Exercise inputs —
• • • • • • •
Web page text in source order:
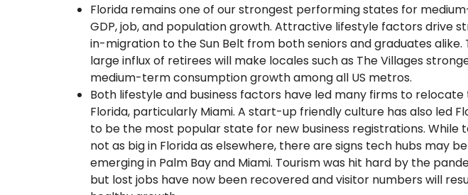
Florida remains one of our strongest performing states for
GDP, job, and population growth. Attractive lifestyle factors drive
in-migration to the Sun Belt from both seniors and graduates alike.
large influx of retirees will make locales such as The Villages
medium-term consumption growth among all US metros.
Both lifestyle and business factors have led many firms to relocate
Florida, particularly Miami. A start-up friendly culture has also led
to be the most popular state for new business registrations. While
not as big in Florida as elsewhere, there are signs tech hubs may be
emerging in Palm Bay and Miami. Tourism was hit hard by the
but lost jobs have now been recovered and visitor numbers will
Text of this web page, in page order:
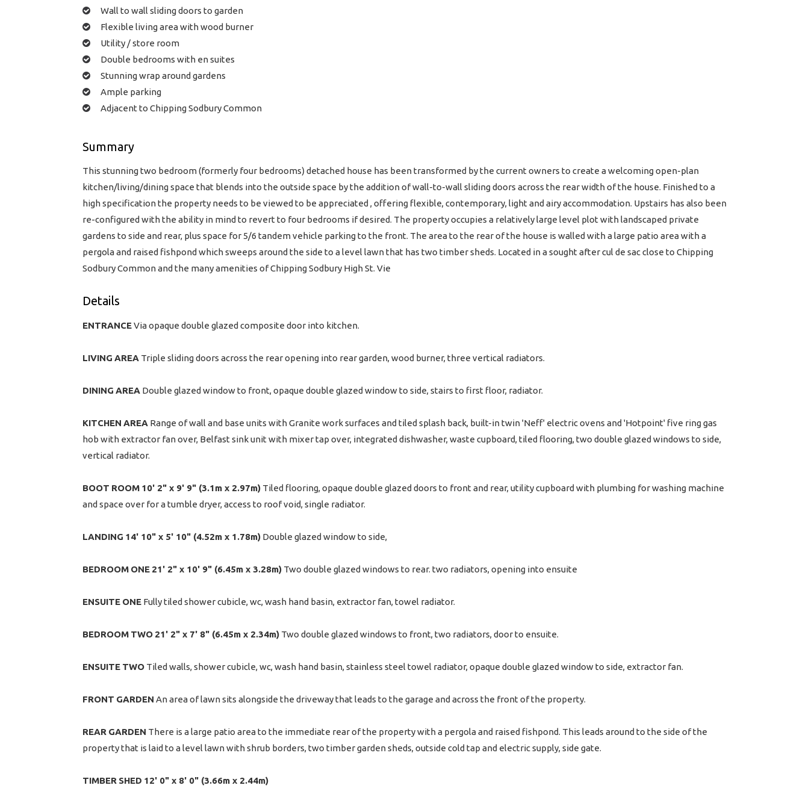
Wall to wall sliding doors to garden
Flexible living area with wood burner
Utility / store room
Double bedrooms with en suites
Stunning wrap around gardens
Ample parking
Adjacent to Chipping Sodbury Common
Summary
This stunning two bedroom (formerly four bedrooms) detached house has been transformed by the current owners to create a welcoming open-plan
kitchen/living/dining space that blends into the outside space by the addition of wall-to-wall sliding doors across the rear width of the house. Finished to a
high specification the property needs to be viewed to be appreciated , offering flexible, contemporary, light and airy accommodation. Upstairs has also been
re-configured with the ability in mind to revert to four bedrooms if desired. The property occupies a relatively large level plot with landscaped private
gardens to side and rear, plus space for 5/6 tandem vehicle parking to the front. The area to the rear of the house is walled with a large patio area with a
pergola and raised fishpond which sweeps around the side to a level lawn that has two timber sheds. Located in a sought after cul de sac close to Chipping
Sodbury Common and the many amenities of Chipping Sodbury High St. Vie
Details
ENTRANCEVia opaque double glazed composite door into kitchen.
LIVING AREA Triple sliding doors across the rear opening into rear garden, wood burner, three vertical radiators.
DINING AREA Double glazed window to front, opaque double glazed window to side, stairs to first floor, radiator.
KITCHEN AREA Range of wall and base units with Granite work surfaces and tiled splash back, built-in twin 'Neff' electric ovens and 'Hotpoint' five ring gas
hob with extractor fan over, Belfast sink unit with mixer tap over, integrated dishwasher, waste cupboard, tiled flooring, two double glazed windows to side,
vertical radiator.
BOOT ROOM 10' 2" x 9' 9" (3.1m x 2.97m) Tiled flooring, opaque double glazed doors to front and rear, utility cupboard with plumbing for washing machine
and space over for a tumble dryer, access to roof void, single radiator.
LANDING 14' 10" x 5' 10" (4.52m x 1.78m) Double glazed window to side,
BEDROOM ONE 21' 2" x 10' 9" (6.45m x 3.28m) Two double glazed windows to rear. two radiators, opening into ensuite
ENSUITE ONE Fully tiled shower cubicle, wc, wash hand basin, extractor fan, towel radiator.
BEDROOM TWO 21' 2" x 7' 8" (6.45m x 2.34m) Two double glazed windows to front, two radiators, door to ensuite.
ENSUITE TWO Tiled walls, shower cubicle, wc, wash hand basin, stainless steel towel radiator, opaque double glazed window to side, extractor fan.
FRONT GARDEN An area of lawn sits alongside the driveway that leads to the garage and across the front of the property.
REAR GARDEN There is a large patio area to the immediate rear of the property with a pergola and raised fishpond. This leads around to the side of the
property that is laid to a level lawn with shrub borders, two timber garden sheds, outside cold tap and electric supply, side gate.
TIMBER SHED 12' 0" x 8' 0" (3.66m x 2.44m)
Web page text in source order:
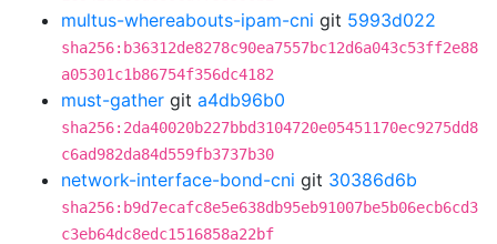
multus-whereabouts-ipam-cni git 5993d022
sha256:b36312de8278c90ea7557bc12d6a043c53ff2e88
a05301c1b86754f356dc4182
must-gather git a4db96b0
sha256:2da40020b227bbd3104720e05451170ec9275dd8
c6ad982da84d559fb3737b30
network-interface-bond-cni git 30386d6b
sha256:b9d7ecafc8e5e638db95eb91007be5b06ecb6cd3
c3eb64dc8edc1516858a22bf
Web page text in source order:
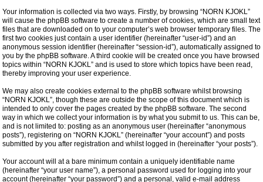
Your information is collected via two ways. Firstly, by browsing “NORN KJOKL”
will cause the phpBB software to create a number of cookies, which are small text
files that are downloaded on to your computer’s web browser temporary files. The
first two cookies just contain a user identifier (hereinafter “user-id”) and an
anonymous session identifier (hereinafter “session-id”), automatically assigned to
you by the phpBB software. A third cookie will be created once you have browsed
topics within “NORN KJOKL” and is used to store which topics have been read,
thereby improving your user experience.
We may also create cookies external to the phpBB software whilst browsing
“NORN KJOKL”, though these are outside the scope of this document which is
intended to only cover the pages created by the phpBB software. The second
way in which we collect your information is by what you submit to us. This can be,
and is not limited to: posting as an anonymous user (hereinafter “anonymous
posts”), registering on “NORN KJOKL” (hereinafter “your account”) and posts
submitted by you after registration and whilst logged in (hereinafter “your posts”).
Your account will at a bare minimum contain a uniquely identifiable name
(hereinafter “your user name”), a personal password used for logging into your
account (hereinafter “your password”) and a personal, valid e-mail address
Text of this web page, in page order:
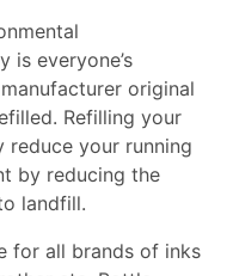
is everyone’s
original
Refilling your
your running
by reducing the
landfill.
for all brands of inks
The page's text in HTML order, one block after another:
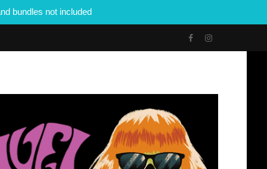
bundles not included
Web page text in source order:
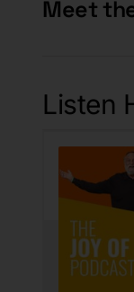
Meet
Listen
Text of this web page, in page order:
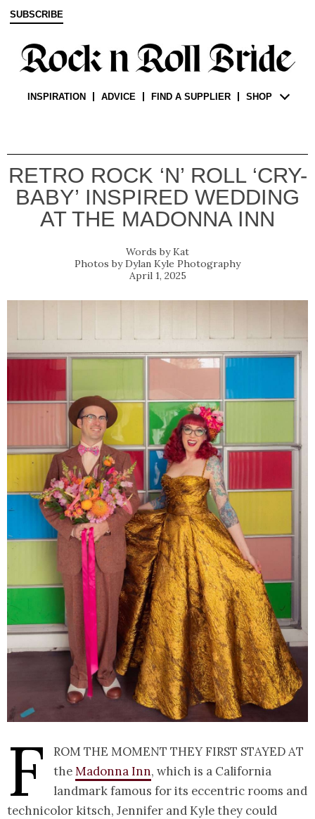
SUBSCRIBE
INSPIRATION ADVICE FIND A SUPPLIER SHOP
RETRO ROCK ‘N’ ROLL ‘CRY-
BABY’ INSPIRED WEDDING
AT THE MADONNA INN
Kat
Dylan Kyle Photography
April 1, 2025
F
rom the moment they first stayed at
theMadonna Inn, which is a California
landmark famous for its eccentric rooms and
technicolor kitsch, Jennifer and Kyle they could
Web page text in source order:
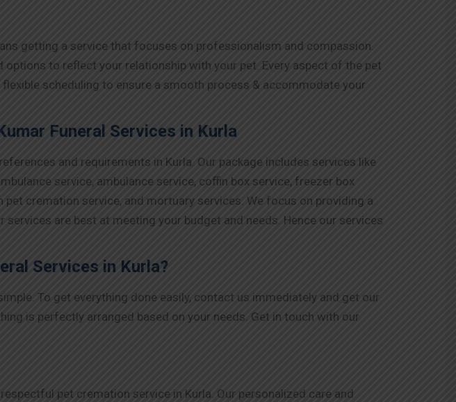
getting a service that focuses on professionalism and compassion.
to reflect your relationship with your pet. Every aspect of the pet
scheduling to ensure a smooth process & accommodate your
Funeral Services in Kurla
and requirements in Kurla. Our package includes services like
service, ambulance service, coffin box service, freezer box
cremation service, and mortuary services. We focus on providing a
are best at meeting your budget and needs. Hence our services
Services in Kurla?
To get everything done easily, contact us immediately and get our
is perfectly arranged based on your needs. Get in touch with our
pet cremation service in Kurla. Our personalized care and
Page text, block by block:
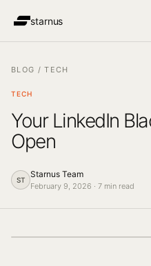
starnus
BLOG /TECH
TECH
Your LinkedIn
Open
ST
Starnus Team
February 9, 2026 · 7 min read
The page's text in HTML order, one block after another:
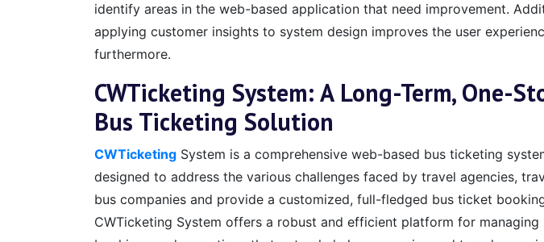
identify areas in the web-based application that need improvement.
applying customer insights to system design improves the user
furthermore.
CWTicketing System: A Long-Term, One-
Bus Ticketing Solution
CWTicketing System is a comprehensive web-based bus ticketing
designed to address the various challenges faced by travel agencies,
bus companies and provide a customized, full-fledged bus ticket
CWTicketing System offers a robust and efficient platform for managing
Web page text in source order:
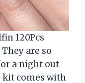
120Pcs
are so
a night out
kit comes with
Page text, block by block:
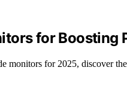
for
monitors for 2025, discover
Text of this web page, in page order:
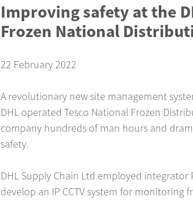
Improving safety at the
Frozen National
22 February 2022
A revolutionary new site management
DHL operated Tesco National Frozen
company hundreds of man hours and
safety.
DHL Supply Chain Ltd employed integrator
develop an IP CCTV system for
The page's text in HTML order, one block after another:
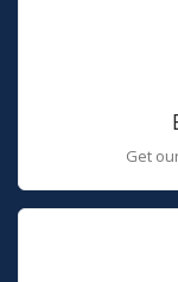
Get
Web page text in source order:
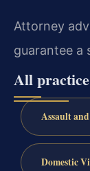
Attorney
guarantee a
All
Assault
Domestic
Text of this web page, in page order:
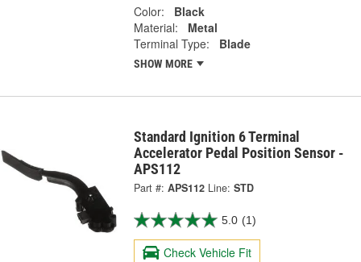
Color:
Black
Material:
Metal
Terminal Type:
Blade
SHOW MORE
Standard Ignition 6 Terminal
Accelerator Pedal Position Sensor -
APS112
Part #: APS112 Line: STD
5.0 (1)
Check Vehicle Fit
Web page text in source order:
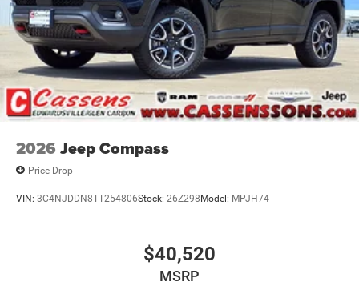
2026 Jeep Compass
Price Drop
VIN: 3C4NJDDN8TT254806Stock: 26Z298Model: MPJH74
$40,520
MSRP
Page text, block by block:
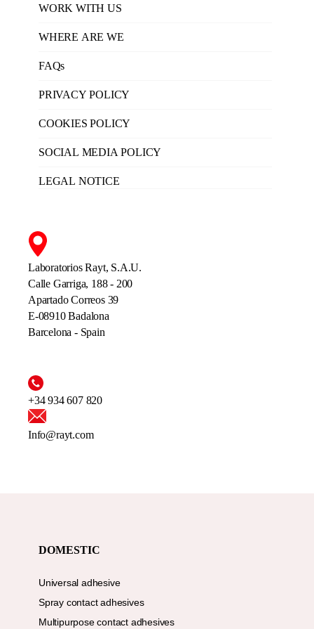
WORK WITH US
WHERE ARE WE
FAQs
PRIVACY POLICY
COOKIES POLICY
SOCIAL MEDIA POLICY
LEGAL NOTICE
Laboratorios Rayt, S.A.U.
Calle Garriga, 188 - 200
Apartado Correos 39
E-08910 Badalona
Barcelona - Spain
+34 934 607 820
Info@rayt.com
DOMESTIC
Universal adhesive
Spray contact adhesives
Multipurpose contact adhesives
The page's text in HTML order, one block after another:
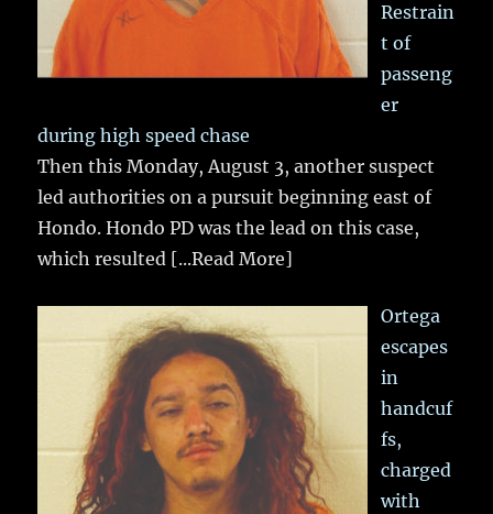
Restrain
t of
passeng
er
during high speed chase
Then this Monday, August 3, another suspect
led authorities on a pursuit beginning east of
Hondo. Hondo PD was the lead on this case,
which resulted [...Read More]
Ortega
escapes
in
handcuf
fs,
charged
with
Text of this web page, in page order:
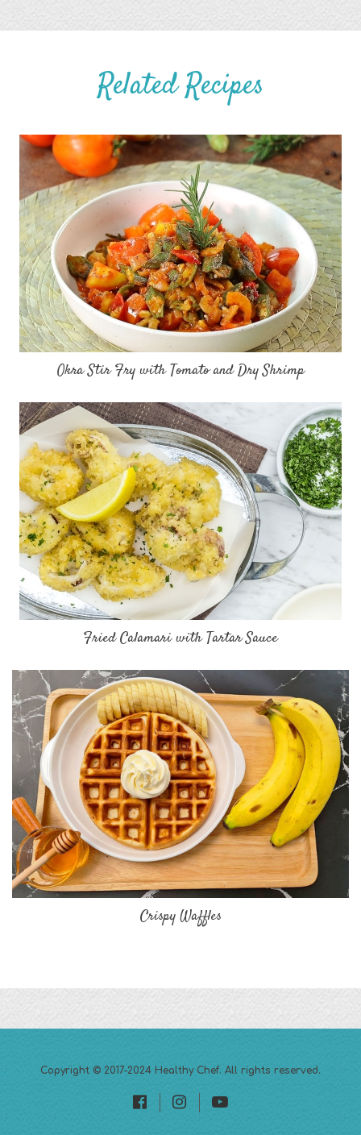
Related Recipes
Okra Stir Fry with Tomato and Dry Shrimp
Fried Calamari with Tartar Sauce
Crispy Waffles
Copyright © 2017-2024 Healthy Chef. All rights reserved.
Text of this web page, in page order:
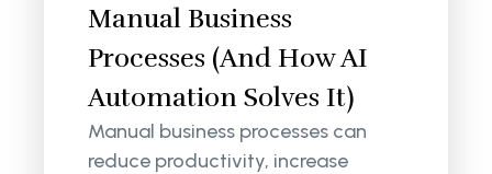
Manual Business
Processes (And How AI
Automation Solves It)
Manual business processes can
reduce productivity, increase
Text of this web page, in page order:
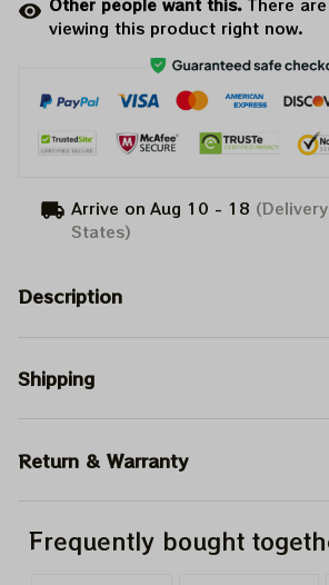
viewing this product right now.
Arrive on Aug 10 - 18
States)
Description
Shipping
Return & Warranty
Frequently bought
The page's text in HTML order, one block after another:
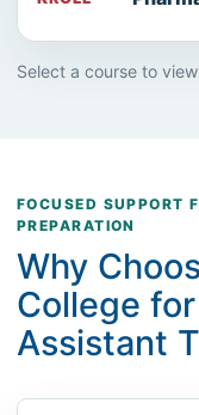
Select a course to
FOCUSED SUPPORT
PREPARATION
Why
College
Assistant
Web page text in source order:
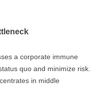
a corporate immune
quo and minimize risk.
in middle
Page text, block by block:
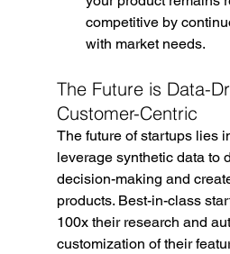
competitive by
with market needs.
The Future is Data-
Customer-Centric
The future of startups lies
leverage synthetic data to
decision-making and
products. Best-in-class
100x their research and
customization of their
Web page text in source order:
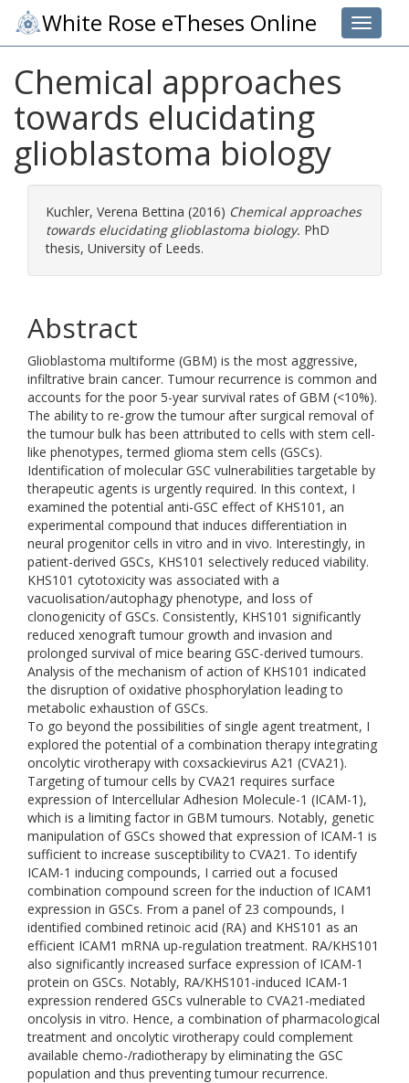
Toggle
White Rose eTheses Online
Chemical approaches
towards elucidating
glioblastoma biology
Kuchler, Verena Bettina (2016) Chemical approaches
towards elucidating glioblastoma biology. PhD
thesis, University of Leeds.
Abstract
Glioblastoma multiforme (GBM) is the most aggressive,
infiltrative brain cancer. Tumour recurrence is common and
accounts for the poor 5-year survival rates of GBM (<10%).
The ability to re-grow the tumour after surgical removal of
the tumour bulk has been attributed to cells with stem cell-
like phenotypes, termed glioma stem cells (GSCs).
Identification of molecular GSC vulnerabilities targetable by
therapeutic agents is urgently required. In this context, I
examined the potential anti-GSC effect of KHS101, an
experimental compound that induces differentiation in
neural progenitor cells in vitro and in vivo. Interestingly, in
patient-derived GSCs, KHS101 selectively reduced viability.
KHS101 cytotoxicity was associated with a
vacuolisation/autophagy phenotype, and loss of
clonogenicity of GSCs. Consistently, KHS101 significantly
reduced xenograft tumour growth and invasion and
prolonged survival of mice bearing GSC-derived tumours.
Analysis of the mechanism of action of KHS101 indicated
the disruption of oxidative phosphorylation leading to
metabolic exhaustion of GSCs.
To go beyond the possibilities of single agent treatment, I
explored the potential of a combination therapy integrating
oncolytic virotherapy with coxsackievirus A21 (CVA21).
Targeting of tumour cells by CVA21 requires surface
expression of Intercellular Adhesion Molecule-1 (ICAM-1),
which is a limiting factor in GBM tumours. Notably, genetic
manipulation of GSCs showed that expression of ICAM-1 is
sufficient to increase susceptibility to CVA21. To identify
ICAM-1 inducing compounds, I carried out a focused
combination compound screen for the induction of ICAM1
expression in GSCs. From a panel of 23 compounds, I
identified combined retinoic acid (RA) and KHS101 as an
efficient ICAM1 mRNA up-regulation treatment. RA/KHS101
also significantly increased surface expression of ICAM-1
protein on GSCs. Notably, RA/KHS101-induced ICAM-1
expression rendered GSCs vulnerable to CVA21-mediated
oncolysis in vitro. Hence, a combination of pharmacological
treatment and oncolytic virotherapy could complement
available chemo-/radiotherapy by eliminating the GSC
population and thus preventing tumour recurrence.
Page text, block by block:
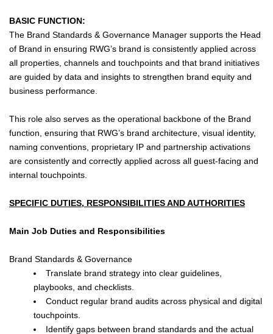
BASIC FUNCTION:
The Brand Standards & Governance Manager supports the Head
of Brand in ensuring RWG’s brand is consistently applied across
all properties, channels and touchpoints and that brand initiatives
are guided by data and insights to strengthen brand equity and
business performance.
This role also serves as the operational backbone of the Brand
function, ensuring that RWG’s brand architecture, visual identity,
naming conventions, proprietary IP and partnership activations
are consistently and correctly applied across all guest-facing and
internal touchpoints.
SPECIFIC DUTIES, RESPONSIBILITIES AND AUTHORITIES
Main Job Duties and Responsibilities
Brand Standards & Governance
Translate brand strategy into clear guidelines,
playbooks, and checklists.
Conduct regular brand audits across physical and digital
touchpoints.
Identify gaps between brand standards and the actual
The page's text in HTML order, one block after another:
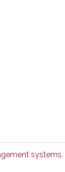
systems,
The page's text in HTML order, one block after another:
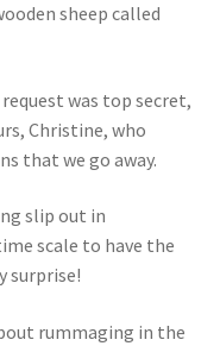
sheep called
was top secret,
Christine, who
that we go away.
slip out in
scale to have the
surprise!
rummaging in the
• • • • • • •
What to work on — What you return must match, character for character, the lines above from the one with "TIMBER SHED 12'" through the one with "must-gather git a4db96b0", minus any pictures.

Written answer —
TIMBER SHED 12' 0" x 8' 0" (3.66m x 2.44m)
Web page text in source order:
multus-whereabouts-ipam-cni git 5993d022
sha256:b36312de8278c90ea7557bc12d6a043c53ff2e88
a05301c1b86754f356dc4182
must-gather git a4db96b0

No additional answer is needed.